DESCRIPTION OF SYMBOLS 1 Light-emitting device 2 Board | substrate 3 Light-emitting element 4 1st electrode 4a 1st area | region 5 2nd electrode 5a 2nd area | region 6 Connection member 7 Protection element 8 Conductive member 9 Light reflecting film 10 Reflector 11 Translucent member

Claims (13)

A substrate, a plurality of light emitting elements mounted on the substrate, a first electrode and a second electrode provided on the substrate and electrically connected to the plurality of light emitting elements, and a first electrode of the first electrode A protective element having positive and negative electrodes connected to one region and the second region of the second electrode via a connecting member,
The plurality of light emitting elements are flip-chip mounted,
A conductive member to which a light reflecting film insulated from the first electrode and the second electrode adheres is provided at least between the first region and the second region on the substrate ,
The light emitting device, wherein the plurality of light emitting elements and the conductive member are separated from each other in plan view . Between the first electrode and the second electrode, at least one series circuit formed by connecting the plurality of light emitting elements to each other is formed,
The light emitting element located at one end of the series circuit is electrically connected to the first electrode, and the light emitting element located at the other end of the series circuit is electrically connected to the second electrode,
In a plan view, the linear distance between the first region and the second region is the light emitting element located at one end of the series circuit and the light emitting element located at the other end of the series circuit, The light emitting device according to claim 1, wherein the light emitting device is shorter than a distance in a direction parallel to a straight line passing through the second region. The light emitting device according to claim 1 or 2 , wherein a potential difference between the first electrode and the second electrode is 12 V or more. 4. The light-emitting device according to claim 1, wherein the first electrode, the second electrode, and the conductive member are exposed from a side surface of the substrate through the inside of the substrate. 5. The light emitting device according to any one of claims 1 to 4, wherein the first electrode, the second electrode, and the conductive member are made of the same material.
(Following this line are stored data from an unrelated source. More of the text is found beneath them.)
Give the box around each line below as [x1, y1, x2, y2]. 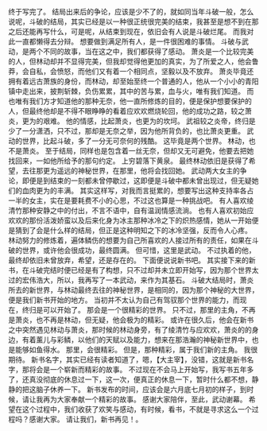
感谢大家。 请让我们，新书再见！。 [29, 414, 143, 424]
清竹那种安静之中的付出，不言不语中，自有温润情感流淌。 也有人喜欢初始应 [8, 206, 254, 215]
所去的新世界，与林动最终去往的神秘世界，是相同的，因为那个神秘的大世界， [8, 285, 259, 294]
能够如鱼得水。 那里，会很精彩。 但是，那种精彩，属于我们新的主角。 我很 [14, 345, 258, 354]
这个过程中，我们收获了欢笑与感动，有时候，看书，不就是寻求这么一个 [21, 405, 252, 414]
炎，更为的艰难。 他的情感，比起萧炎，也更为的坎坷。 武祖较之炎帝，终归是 [8, 116, 256, 126]
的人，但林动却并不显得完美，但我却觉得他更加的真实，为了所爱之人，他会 [8, 56, 252, 66]
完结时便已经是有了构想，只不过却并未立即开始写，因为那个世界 [42, 266, 252, 274]
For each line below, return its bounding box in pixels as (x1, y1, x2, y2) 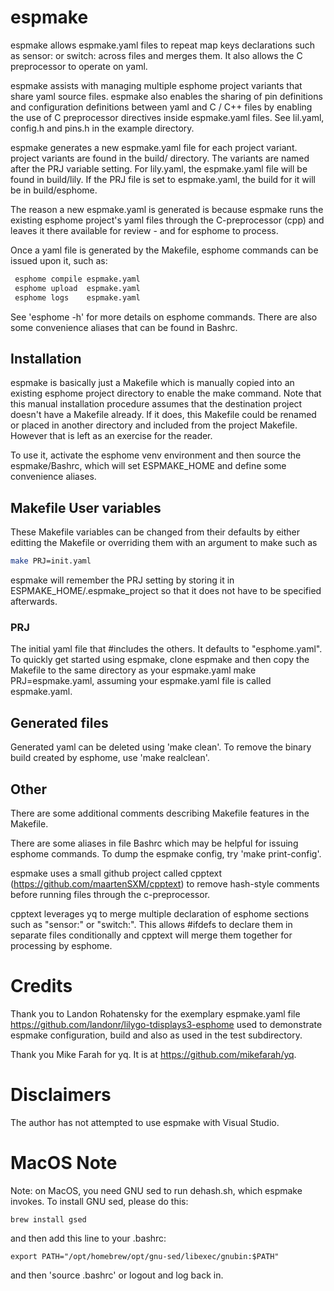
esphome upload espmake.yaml (14, 283, 141, 293)
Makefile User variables (10, 499, 162, 516)
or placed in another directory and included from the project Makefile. (10, 419, 298, 431)
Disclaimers (10, 1084, 112, 1106)
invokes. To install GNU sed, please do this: (10, 1195, 189, 1207)
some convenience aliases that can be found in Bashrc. (10, 321, 238, 333)
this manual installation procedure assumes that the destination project (10, 398, 303, 410)
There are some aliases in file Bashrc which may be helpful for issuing (10, 837, 299, 849)
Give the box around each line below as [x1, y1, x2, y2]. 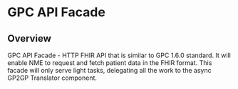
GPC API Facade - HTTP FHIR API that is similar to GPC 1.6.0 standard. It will [7, 51, 232, 59]
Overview [7, 32, 52, 44]
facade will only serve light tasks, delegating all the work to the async [7, 66, 212, 74]
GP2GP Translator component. [7, 73, 98, 82]
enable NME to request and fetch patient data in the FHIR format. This [7, 59, 212, 67]
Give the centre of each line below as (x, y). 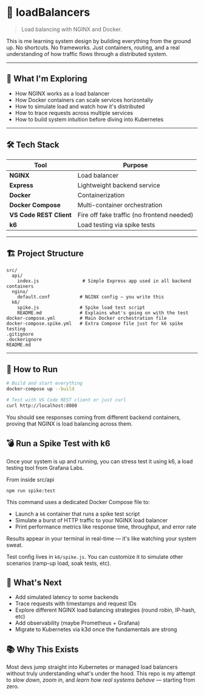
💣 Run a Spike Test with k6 (58, 444)
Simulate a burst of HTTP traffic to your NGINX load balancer (91, 520)
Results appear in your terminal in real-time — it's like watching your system (101, 539)
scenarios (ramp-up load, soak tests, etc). (59, 563)
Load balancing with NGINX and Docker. (72, 29)
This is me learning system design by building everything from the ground (99, 41)
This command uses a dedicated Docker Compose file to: (78, 502)
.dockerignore (24, 340)
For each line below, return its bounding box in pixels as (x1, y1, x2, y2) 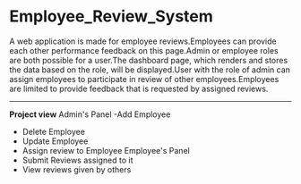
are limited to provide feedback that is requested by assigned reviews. (9, 83, 269, 94)
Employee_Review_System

The light reflecting film light emitting device according to any one of claims 1 5, characterized in that the metals.   The light emitting device according to claim 6, wherein the light reflecting film is attached to the first electrode, the second electrode, and the conductive member by plating. The light reflecting film light emitting device according to claim 1, any one of 5, wherein the insulation member der Rukoto. The insulating member is emitting device according to claim 8, characterized in that a filler of white color. The light emitting device according to claim 1, wherein the light reflecting film is attached to the first electrode and the second electrode. The light-emitting device according to claim 1, further comprising a white filler between the first electrode and the conductive member and between the second electrode and the conductive member. The light-emitting device according to claim 1, further comprising a reflector surrounding the plurality of light-emitting elements. The light-emitting device according to claim 12, further comprising a translucent member that seals the plurality of light-emitting elements inside the reflector.